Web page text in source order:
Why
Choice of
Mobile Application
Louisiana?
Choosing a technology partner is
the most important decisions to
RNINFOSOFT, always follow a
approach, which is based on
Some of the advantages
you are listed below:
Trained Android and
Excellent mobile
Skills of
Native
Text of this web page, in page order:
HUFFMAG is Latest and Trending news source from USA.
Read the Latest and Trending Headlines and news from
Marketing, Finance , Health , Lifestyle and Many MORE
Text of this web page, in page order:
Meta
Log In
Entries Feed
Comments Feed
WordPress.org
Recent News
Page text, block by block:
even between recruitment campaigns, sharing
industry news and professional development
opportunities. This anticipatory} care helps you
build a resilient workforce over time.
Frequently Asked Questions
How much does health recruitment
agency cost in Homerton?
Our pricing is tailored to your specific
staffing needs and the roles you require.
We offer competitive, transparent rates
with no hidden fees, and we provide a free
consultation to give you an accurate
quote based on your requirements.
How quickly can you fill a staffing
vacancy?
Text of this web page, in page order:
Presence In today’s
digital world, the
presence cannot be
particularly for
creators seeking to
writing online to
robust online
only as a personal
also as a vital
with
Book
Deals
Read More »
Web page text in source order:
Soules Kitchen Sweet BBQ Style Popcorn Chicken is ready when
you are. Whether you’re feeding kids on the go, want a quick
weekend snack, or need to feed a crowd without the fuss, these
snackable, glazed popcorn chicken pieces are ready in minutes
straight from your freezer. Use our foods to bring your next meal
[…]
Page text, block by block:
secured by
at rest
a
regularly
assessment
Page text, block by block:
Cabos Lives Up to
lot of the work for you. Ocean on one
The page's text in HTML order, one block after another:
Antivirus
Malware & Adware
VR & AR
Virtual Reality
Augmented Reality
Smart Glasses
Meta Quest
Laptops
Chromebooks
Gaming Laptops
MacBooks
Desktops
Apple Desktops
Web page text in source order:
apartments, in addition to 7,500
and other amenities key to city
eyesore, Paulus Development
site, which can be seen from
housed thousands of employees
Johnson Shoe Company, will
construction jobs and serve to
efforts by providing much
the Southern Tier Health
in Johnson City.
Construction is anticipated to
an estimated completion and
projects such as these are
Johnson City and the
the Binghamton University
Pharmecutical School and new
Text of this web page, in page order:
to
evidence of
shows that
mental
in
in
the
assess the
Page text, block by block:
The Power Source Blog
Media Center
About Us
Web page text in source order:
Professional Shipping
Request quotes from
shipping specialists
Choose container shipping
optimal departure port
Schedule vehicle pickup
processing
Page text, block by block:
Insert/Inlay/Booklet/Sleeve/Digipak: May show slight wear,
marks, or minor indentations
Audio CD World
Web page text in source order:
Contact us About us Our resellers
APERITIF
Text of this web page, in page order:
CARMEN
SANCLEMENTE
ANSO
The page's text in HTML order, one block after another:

_HOW TO COMPLETE THIS TASK:_ Every entry above must be returned word for word.

_TASK ANSWER:_
Web page text in source order:
Why
Choice of
Mobile Application
Louisiana?
Choosing a technology partner is
the most important decisions to
RNINFOSOFT, always follow a
approach, which is based on
Some of the advantages
you are listed below:
Trained Android and
Excellent mobile
Skills of
Native
Text of this web page, in page order:
HUFFMAG is Latest and Trending news source from USA.
Read the Latest and Trending Headlines and news from
Marketing, Finance , Health , Lifestyle and Many MORE
Text of this web page, in page order:
Meta
Log In
Entries Feed
Comments Feed
WordPress.org
Recent News
Page text, block by block:
even between recruitment campaigns, sharing
industry news and professional development
opportunities. This anticipatory} care helps you
build a resilient workforce over time.
Frequently Asked Questions
How much does health recruitment
agency cost in Homerton?
Our pricing is tailored to your specific
staffing needs and the roles you require.
We offer competitive, transparent rates
with no hidden fees, and we provide a free
consultation to give you an accurate
quote based on your requirements.
How quickly can you fill a staffing
vacancy?
Text of this web page, in page order:
Presence In today’s
digital world, the
presence cannot be
particularly for
creators seeking to
writing online to
robust online
only as a personal
also as a vital
with
Book
Deals
Read More »
Web page text in source order:
Soules Kitchen Sweet BBQ Style Popcorn Chicken is ready when
you are. Whether you’re feeding kids on the go, want a quick
weekend snack, or need to feed a crowd without the fuss, these
snackable, glazed popcorn chicken pieces are ready in minutes
straight from your freezer. Use our foods to bring your next meal
[…]
Page text, block by block:
secured by
at rest
a
regularly
assessment
Page text, block by block:
Cabos Lives Up to
lot of the work for you. Ocean on one
The page's text in HTML order, one block after another:
Antivirus
Malware & Adware
VR & AR
Virtual Reality
Augmented Reality
Smart Glasses
Meta Quest
Laptops
Chromebooks
Gaming Laptops
MacBooks
Desktops
Apple Desktops
Web page text in source order:
apartments, in addition to 7,500
and other amenities key to city
eyesore, Paulus Development
site, which can be seen from
housed thousands of employees
Johnson Shoe Company, will
construction jobs and serve to
efforts by providing much
the Southern Tier Health
in Johnson City.
Construction is anticipated to
an estimated completion and
projects such as these are
Johnson City and the
the Binghamton University
Pharmecutical School and new
Text of this web page, in page order:
to
evidence of
shows that
mental
in
in
the
assess the
Page text, block by block:
The Power Source Blog
Media Center
About Us
Web page text in source order:
Professional Shipping
Request quotes from
shipping specialists
Choose container shipping
optimal departure port
Schedule vehicle pickup
processing
Page text, block by block:
Insert/Inlay/Booklet/Sleeve/Digipak: May show slight wear,
marks, or minor indentations
Audio CD World
Web page text in source order:
Contact us About us Our resellers
APERITIF
Text of this web page, in page order:
CARMEN
SANCLEMENTE
ANSO
The page's text in HTML order, one block after another:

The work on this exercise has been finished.